Activity: In the records below, find the line containing "import os (5, 1285, 50, 1295)" and the line containing "public class Example"; please repeat exactly the lines from one to the other, both included, and nothing more.
((
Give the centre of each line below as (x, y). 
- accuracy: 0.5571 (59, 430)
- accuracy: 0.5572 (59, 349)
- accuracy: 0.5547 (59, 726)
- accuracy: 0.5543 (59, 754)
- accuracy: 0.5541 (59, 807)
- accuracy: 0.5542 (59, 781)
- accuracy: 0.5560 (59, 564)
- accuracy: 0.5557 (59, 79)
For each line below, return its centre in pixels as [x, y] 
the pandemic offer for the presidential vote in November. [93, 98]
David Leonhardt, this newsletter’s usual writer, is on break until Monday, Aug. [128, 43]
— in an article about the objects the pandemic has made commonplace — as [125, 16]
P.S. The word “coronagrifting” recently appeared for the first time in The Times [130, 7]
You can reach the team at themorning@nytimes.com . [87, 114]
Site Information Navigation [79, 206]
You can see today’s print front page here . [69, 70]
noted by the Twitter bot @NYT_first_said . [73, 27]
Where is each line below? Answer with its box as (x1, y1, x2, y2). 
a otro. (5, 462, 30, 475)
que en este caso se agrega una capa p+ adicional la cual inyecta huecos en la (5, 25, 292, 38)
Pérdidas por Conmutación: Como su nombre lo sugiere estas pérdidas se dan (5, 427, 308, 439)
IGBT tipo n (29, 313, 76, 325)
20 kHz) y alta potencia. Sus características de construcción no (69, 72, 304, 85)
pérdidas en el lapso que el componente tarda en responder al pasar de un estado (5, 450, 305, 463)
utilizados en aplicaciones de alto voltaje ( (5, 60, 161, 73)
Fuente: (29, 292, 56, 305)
))
((
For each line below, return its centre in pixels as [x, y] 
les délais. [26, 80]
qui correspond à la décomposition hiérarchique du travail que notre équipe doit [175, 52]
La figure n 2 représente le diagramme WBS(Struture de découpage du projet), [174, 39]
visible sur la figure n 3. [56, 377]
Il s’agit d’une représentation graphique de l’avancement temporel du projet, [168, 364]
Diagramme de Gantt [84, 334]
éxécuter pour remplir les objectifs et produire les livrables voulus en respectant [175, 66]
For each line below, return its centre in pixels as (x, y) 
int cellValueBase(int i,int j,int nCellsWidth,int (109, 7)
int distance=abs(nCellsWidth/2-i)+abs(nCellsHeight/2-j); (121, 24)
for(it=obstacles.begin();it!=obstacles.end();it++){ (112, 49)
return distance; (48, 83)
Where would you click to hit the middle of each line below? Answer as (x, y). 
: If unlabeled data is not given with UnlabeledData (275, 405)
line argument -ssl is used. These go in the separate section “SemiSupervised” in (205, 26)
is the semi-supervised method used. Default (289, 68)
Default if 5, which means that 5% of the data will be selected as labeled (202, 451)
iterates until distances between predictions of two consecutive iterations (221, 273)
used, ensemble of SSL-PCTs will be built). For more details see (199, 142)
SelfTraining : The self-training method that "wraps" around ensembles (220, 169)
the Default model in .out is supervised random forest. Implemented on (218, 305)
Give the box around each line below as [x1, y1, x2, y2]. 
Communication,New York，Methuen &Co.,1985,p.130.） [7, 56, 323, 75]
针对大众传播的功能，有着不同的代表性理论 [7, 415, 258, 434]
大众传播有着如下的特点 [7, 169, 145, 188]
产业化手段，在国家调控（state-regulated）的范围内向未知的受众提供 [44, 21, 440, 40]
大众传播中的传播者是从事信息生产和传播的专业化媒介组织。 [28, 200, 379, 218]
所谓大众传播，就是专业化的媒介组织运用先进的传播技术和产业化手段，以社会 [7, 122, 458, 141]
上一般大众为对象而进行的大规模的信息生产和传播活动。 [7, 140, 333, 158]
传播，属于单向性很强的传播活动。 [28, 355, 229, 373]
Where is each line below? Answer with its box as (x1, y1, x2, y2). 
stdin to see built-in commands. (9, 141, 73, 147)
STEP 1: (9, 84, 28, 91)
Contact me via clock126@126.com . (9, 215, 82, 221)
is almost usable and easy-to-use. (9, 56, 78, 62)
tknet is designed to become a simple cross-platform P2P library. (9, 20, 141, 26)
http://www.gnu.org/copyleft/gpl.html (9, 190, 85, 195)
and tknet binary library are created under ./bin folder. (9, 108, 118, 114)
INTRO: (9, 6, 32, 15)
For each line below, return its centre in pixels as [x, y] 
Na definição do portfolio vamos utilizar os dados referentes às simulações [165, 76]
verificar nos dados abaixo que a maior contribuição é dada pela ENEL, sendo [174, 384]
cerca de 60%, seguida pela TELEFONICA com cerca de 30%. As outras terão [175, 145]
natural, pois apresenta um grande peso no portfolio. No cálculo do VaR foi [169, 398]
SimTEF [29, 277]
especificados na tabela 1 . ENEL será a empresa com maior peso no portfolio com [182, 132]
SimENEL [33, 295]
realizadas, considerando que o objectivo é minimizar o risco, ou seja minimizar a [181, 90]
))
((
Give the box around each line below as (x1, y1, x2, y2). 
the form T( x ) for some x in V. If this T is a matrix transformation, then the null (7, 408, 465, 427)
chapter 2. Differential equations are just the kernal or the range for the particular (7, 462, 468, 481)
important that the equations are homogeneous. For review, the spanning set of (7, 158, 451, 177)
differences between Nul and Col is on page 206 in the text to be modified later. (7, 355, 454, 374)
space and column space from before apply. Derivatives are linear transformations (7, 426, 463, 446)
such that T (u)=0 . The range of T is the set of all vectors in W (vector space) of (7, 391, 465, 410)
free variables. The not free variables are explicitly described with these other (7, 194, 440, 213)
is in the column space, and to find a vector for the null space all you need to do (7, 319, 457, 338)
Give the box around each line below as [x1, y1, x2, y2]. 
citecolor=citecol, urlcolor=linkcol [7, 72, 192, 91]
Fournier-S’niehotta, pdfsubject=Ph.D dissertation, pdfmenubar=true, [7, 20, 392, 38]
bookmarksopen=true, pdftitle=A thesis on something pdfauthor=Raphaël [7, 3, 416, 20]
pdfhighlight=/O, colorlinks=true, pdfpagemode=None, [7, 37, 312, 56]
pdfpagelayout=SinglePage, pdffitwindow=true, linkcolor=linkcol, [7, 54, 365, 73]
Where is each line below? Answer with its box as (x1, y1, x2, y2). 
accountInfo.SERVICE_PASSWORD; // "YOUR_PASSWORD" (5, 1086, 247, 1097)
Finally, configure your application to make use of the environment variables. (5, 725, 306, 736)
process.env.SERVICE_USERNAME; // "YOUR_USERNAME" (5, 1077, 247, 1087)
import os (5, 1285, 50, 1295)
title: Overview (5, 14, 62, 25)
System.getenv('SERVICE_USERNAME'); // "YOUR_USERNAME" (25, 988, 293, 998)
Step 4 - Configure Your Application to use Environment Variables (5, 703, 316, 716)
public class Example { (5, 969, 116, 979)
))
Result below:
import os (5, 1285, 50, 1295)
title: Overview (5, 14, 62, 25)
System.getenv('SERVICE_USERNAME'); // "YOUR_USERNAME" (25, 988, 293, 998)
Step 4 - Configure Your Application to use Environment Variables (5, 703, 316, 716)
public class Example { (5, 969, 116, 979)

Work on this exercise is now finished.